車を発進させてすぐに街の空気が昨日までとは決定的に異なっていることに気づいた。最大の違和感は、他に走行している車を複数台、見かけるようになったことだ。誰もが焦燥しきった顔でハンドルを握り、何処かへと暴走している。さらに、物陰からこちらの車を値踏みするような「人間の視線」が、肌にねっとりとまとわりつく。
マンションの敷地周辺にも、明らかにゾンビの数が増えていた。一刻も早く、上の階層への避難計画を進めなければならない。

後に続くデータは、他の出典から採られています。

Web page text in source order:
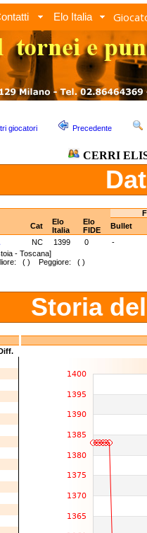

排水管を伝って3階のベランダから彩香の部屋に入ると、彼女は窓辺で双眼鏡を構えたまま、非常に険しい表情を浮かべていた。
「どうしたんだい、彩香」
「井上さん……。双眼鏡で街の様子を観察していたのだけれど、かなり不穏な状況よ」
「何が起きているのか、教えてくれるかい?」
「ええ。まず、徘徊しているゾンビの密度が目に見えて上がっているわ。それから昨日の夜、市街地の何箇所かで大きな火の手が上がっていたの。……恐らく、本格的な『略奪』と暴動が始まってしまったのだわ」
「火の手って、どの辺りだ?」
「まだ白い煙が上がっているはずよ。ほら、あの方角……」
彼女が指差す先を凝視した僕は、思わず息を呑んだ。
「あそこは……コンビニじゃないか……!」
「そうなの。レポートにも書いたけれど、物流が完全にストップした現状で、コンビニやスーパーは真っ先に暴徒の標的になるわ」
「このマンションが襲われるのも時間の問題だね」
「ええ。だからこそ、早急に上の階層へ立て籠もる必要がある。……それともう一つ。さっきから、下のコンビニの若い店員が、何度も不審に外に出てきているの。まだ登っては来ないけれど、このベランダの壁や排水管の構造を、執拗に観察していたわ」
佐藤くんなら、若さと体力に任せて排水管から登ってくることは容易だろう。もし彼が武器を持って侵入してくれば、彩香が極めて危険な目に晒される。何としてでも、下階からの侵入を物理的にシャットアウトできる「絶対的な安全圏」を確保しなければならない。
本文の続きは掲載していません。